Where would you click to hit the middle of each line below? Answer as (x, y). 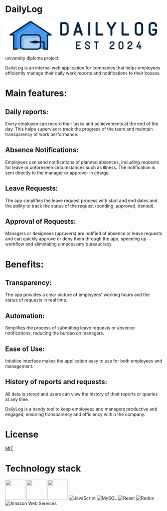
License (22, 434)
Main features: (36, 93)
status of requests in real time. (36, 300)
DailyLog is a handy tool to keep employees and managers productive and (81, 409)
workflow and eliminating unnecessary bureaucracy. (59, 244)
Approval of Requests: (41, 221)
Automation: (25, 316)
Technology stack (43, 468)
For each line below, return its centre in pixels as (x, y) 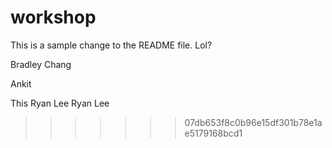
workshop (53, 17)
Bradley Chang (41, 64)
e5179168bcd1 (213, 133)
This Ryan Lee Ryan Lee (60, 103)
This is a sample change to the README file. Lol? (111, 45)
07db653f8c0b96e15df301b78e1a (253, 122)
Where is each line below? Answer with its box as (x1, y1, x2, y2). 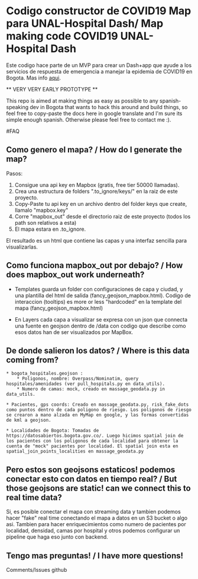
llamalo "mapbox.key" (14, 206, 69, 214)
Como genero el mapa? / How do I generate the (6, 145, 182, 155)
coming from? (6, 355, 59, 365)
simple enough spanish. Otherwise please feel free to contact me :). (6, 116, 171, 123)
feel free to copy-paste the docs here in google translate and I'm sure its (6, 110, 183, 117)
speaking (6, 103, 29, 110)
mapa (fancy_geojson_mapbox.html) (14, 304, 103, 311)
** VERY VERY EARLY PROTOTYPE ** (6, 85, 98, 93)
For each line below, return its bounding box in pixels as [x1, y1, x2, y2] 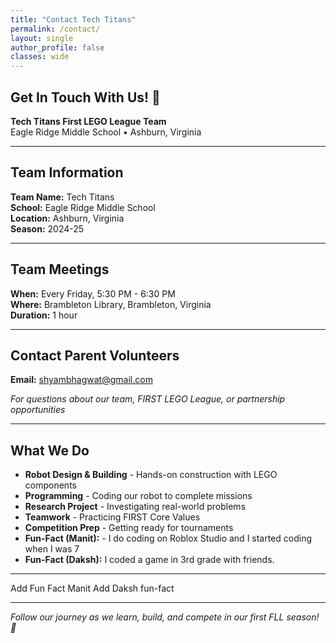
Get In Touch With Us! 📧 [10, 89, 161, 106]
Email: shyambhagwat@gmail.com [10, 374, 153, 386]
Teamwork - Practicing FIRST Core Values [24, 511, 201, 523]
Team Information [10, 164, 124, 181]
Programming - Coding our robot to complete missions [24, 490, 253, 502]
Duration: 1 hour [10, 309, 78, 321]
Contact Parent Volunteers [10, 347, 180, 364]
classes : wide [10, 52, 70, 62]

---

Exercise details:
Leaving the images out, print the records above exactly.

Written solution:
Where would you click to hit the middle of each line below? Answer as (x, y). 
License (22, 434)
Main features: (36, 93)
status of requests in real time. (36, 300)
DailyLog is a handy tool to keep employees and managers productive and (81, 409)
workflow and eliminating unnecessary bureaucracy. (59, 244)
Approval of Requests: (41, 221)
Automation: (25, 316)
Technology stack (43, 468)
For each line below, return its centre in pixels as (x, y) 
workshop (53, 17)
Bradley Chang (41, 64)
e5179168bcd1 (213, 133)
This Ryan Lee Ryan Lee (60, 103)
This is a sample change to the README file. Lol? (111, 45)
07db653f8c0b96e15df301b78e1a (253, 122)
Where is each line below? Answer with its box as (x1, y1, x2, y2). 
llamalo "mapbox.key" (14, 206, 69, 214)
Como genero el mapa? / How do I generate the (6, 145, 182, 155)
coming from? (6, 355, 59, 365)
simple enough spanish. Otherwise please feel free to contact me :). (6, 116, 171, 123)
feel free to copy-paste the docs here in google translate and I'm sure its (6, 110, 183, 117)
speaking (6, 103, 29, 110)
mapa (fancy_geojson_mapbox.html) (14, 304, 103, 311)
** VERY VERY EARLY PROTOTYPE ** (6, 85, 98, 93)
For each line below, return its bounding box in pixels as [x1, y1, x2, y2] 
Get In Touch With Us! 📧 [10, 89, 161, 106]
Email: shyambhagwat@gmail.com [10, 374, 153, 386]
Teamwork - Practicing FIRST Core Values [24, 511, 201, 523]
Team Information [10, 164, 124, 181]
Programming - Coding our robot to complete missions [24, 490, 253, 502]
Duration: 1 hour [10, 309, 78, 321]
Contact Parent Volunteers [10, 347, 180, 364]
classes : wide [10, 52, 70, 62]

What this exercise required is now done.